# dedicated HT room



## don5738 (Jan 7, 2008)

hi all, this is one of my first posts and i have alot of questions, i'm in the process of building my home theater,its approx. 23ft long and 15ft wide 2 walls are concrete and we are making others, we are staggering studs on 2 walls and floating floor and accoustic ceiling, this is all new to me got ideas from this site questions i have how far to mount projector from wall, i was thinking of painted screen? i read here that it works very well in dark dedicated room also double dry wall construction r13 isulation and r30 in ceilings i could use some insight i could use some ideas for sound quality in side room also what about audio i have all denon components but also bose lifestyle 48? what should i use still thinking


----------



## John Simpson (May 10, 2007)

Hi Don, welcome to the Shack! Feel free to ask as many questions as you like.

Painted screens get mixed reviews -- some people love them (mainly due to the cost savings) whereas others say you would be crazy not to get a proper projector screen.
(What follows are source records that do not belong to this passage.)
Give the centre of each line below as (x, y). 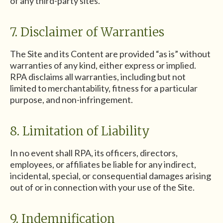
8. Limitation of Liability (80, 131)
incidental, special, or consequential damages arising (111, 175)
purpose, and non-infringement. (71, 99)
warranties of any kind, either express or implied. (103, 65)
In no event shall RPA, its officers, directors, (94, 153)
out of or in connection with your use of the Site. (102, 187)
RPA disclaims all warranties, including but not (98, 76)
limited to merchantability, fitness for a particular (104, 88)
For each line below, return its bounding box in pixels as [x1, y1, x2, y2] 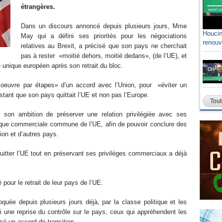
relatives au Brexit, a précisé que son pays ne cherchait [21, 42, 187, 50]
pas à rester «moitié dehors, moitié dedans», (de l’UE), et [21, 52, 187, 59]
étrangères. [21, 3, 55, 10]
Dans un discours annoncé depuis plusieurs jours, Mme [21, 22, 187, 30]
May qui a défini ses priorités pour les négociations [21, 32, 187, 40]
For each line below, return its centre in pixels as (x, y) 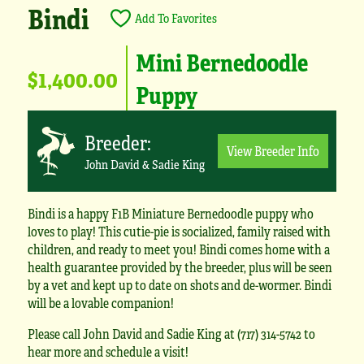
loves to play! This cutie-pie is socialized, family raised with (179, 231)
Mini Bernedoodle (222, 61)
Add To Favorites (176, 17)
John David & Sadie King (145, 164)
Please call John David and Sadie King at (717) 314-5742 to (171, 333)
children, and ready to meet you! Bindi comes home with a (179, 249)
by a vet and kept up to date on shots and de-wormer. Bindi (180, 284)
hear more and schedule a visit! (108, 351)
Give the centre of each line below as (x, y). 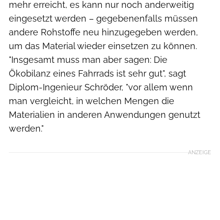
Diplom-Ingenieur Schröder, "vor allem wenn (101, 87)
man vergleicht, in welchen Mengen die (92, 101)
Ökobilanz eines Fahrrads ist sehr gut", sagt (97, 73)
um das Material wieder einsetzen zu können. (103, 46)
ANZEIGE (200, 152)
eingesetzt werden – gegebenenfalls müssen (103, 18)
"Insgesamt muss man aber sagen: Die (88, 59)
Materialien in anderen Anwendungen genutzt (105, 114)

One of the key things to watch is "gain"... if your gain is too high (especially in a dedicated HT room) the image will be extremely bright. A low gain can produce some very deep blacks, but you have to make sure your room and projector are up to the task.

The Denon components sound sweet (I'm a Denon fan too) but the Bose speakers may let you down over time. Simply plan your walls as if you *will* upgrade at some point -- ie: conduit, heavy speaker cabling, sturdy wallplates. Lots of info in these forums about all that stuff.
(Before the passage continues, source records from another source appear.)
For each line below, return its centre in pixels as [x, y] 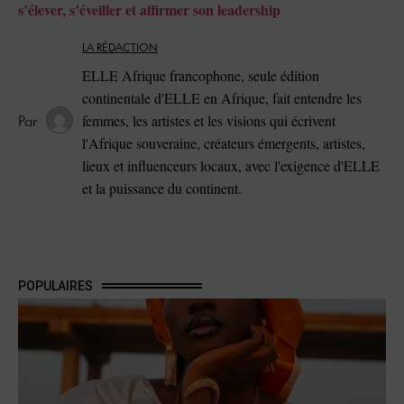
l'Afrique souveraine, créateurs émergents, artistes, [224, 142]
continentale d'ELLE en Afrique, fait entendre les [222, 97]
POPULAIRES [55, 286]
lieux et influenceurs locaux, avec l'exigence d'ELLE [231, 165]
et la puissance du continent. [162, 188]
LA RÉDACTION [120, 48]
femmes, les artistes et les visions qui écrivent [209, 120]
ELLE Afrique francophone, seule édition [201, 75]
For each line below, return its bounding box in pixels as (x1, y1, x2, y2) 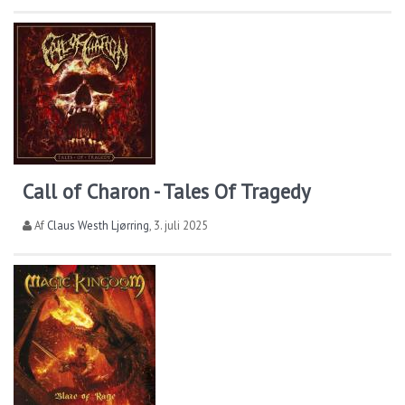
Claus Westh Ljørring (47, 217, 149, 233)
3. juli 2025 (154, 217, 208, 233)
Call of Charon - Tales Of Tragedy (23, 177, 310, 204)
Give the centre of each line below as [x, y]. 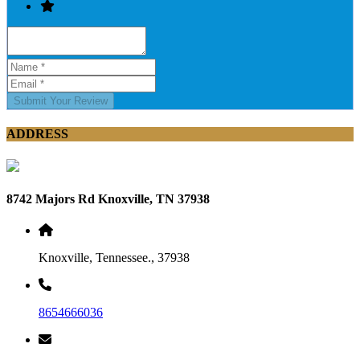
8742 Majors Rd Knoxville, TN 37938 [108, 198]
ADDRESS [37, 134]
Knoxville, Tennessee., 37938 [114, 258]
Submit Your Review [61, 101]

(Although one of your first purchases could be a keyboard with a working "shift" key... :hide::jiggy


----------



## don5738 (Jan 7, 2008)

John Simpson said:


> Hi Don, welcome to the Shack! Feel free to ask as many questions as you like.
> 
> Painted screens get mixed reviews -- some people love them (mainly due to the cost savings) whereas others say you would be crazy not to get a proper projector screen. One of the key things to watch is "gain"... if your gain is too high (especially in a dedicated HT room) the image will be extremely bright. A low gain can produce some very deep blacks, but you have to make sure your room and projector are up to the task.
> 
> ...


Thanks for the reply and real funny I will try to remember the Shift Key.... How far should I mount the projector from the front of screen? and what about Base traps? I was thinking of seating and home made Risers


----------



## John Simpson (May 10, 2007)

Heheh, yeah, hope that didn't come across as rude. It's all fun until someone runs out of the room crying...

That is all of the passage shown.